§ Task objective
Check each line of the entries below for the word "XSTS", and copy out the ones that have it.

Given data section start

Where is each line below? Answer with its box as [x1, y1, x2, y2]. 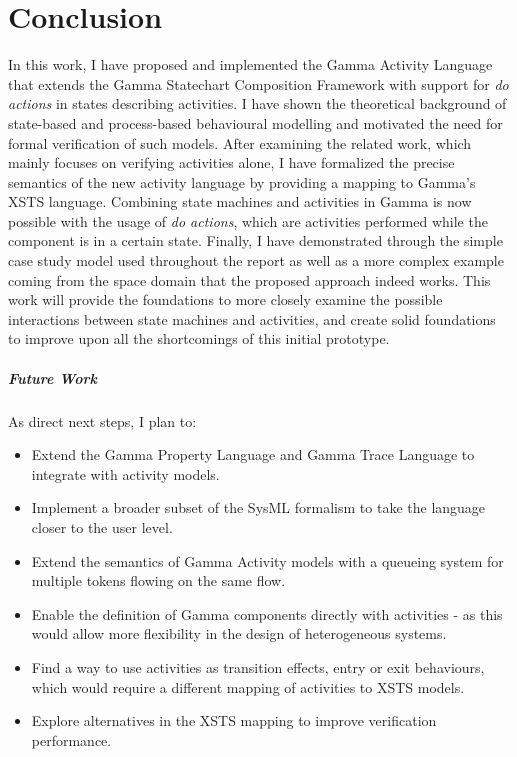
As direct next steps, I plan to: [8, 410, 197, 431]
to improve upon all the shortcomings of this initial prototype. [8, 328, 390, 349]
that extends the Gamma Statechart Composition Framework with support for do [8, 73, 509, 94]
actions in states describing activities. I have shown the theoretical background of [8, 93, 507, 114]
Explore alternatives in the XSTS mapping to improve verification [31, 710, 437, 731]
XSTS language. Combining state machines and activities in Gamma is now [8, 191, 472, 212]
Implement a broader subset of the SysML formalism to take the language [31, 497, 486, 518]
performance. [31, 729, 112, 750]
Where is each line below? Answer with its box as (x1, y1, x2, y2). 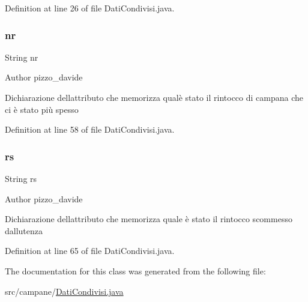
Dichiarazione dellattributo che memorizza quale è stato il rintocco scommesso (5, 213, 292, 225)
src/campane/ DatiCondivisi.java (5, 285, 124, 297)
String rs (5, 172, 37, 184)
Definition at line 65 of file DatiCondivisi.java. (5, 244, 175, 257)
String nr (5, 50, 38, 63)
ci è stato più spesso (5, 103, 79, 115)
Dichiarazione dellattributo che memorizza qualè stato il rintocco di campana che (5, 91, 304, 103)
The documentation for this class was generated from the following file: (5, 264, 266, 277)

Given data section end

§ Answer space
Explore alternatives in the XSTS mapping to improve verification [31, 710, 437, 731]
XSTS language. Combining state machines and activities in Gamma is now [8, 191, 472, 212]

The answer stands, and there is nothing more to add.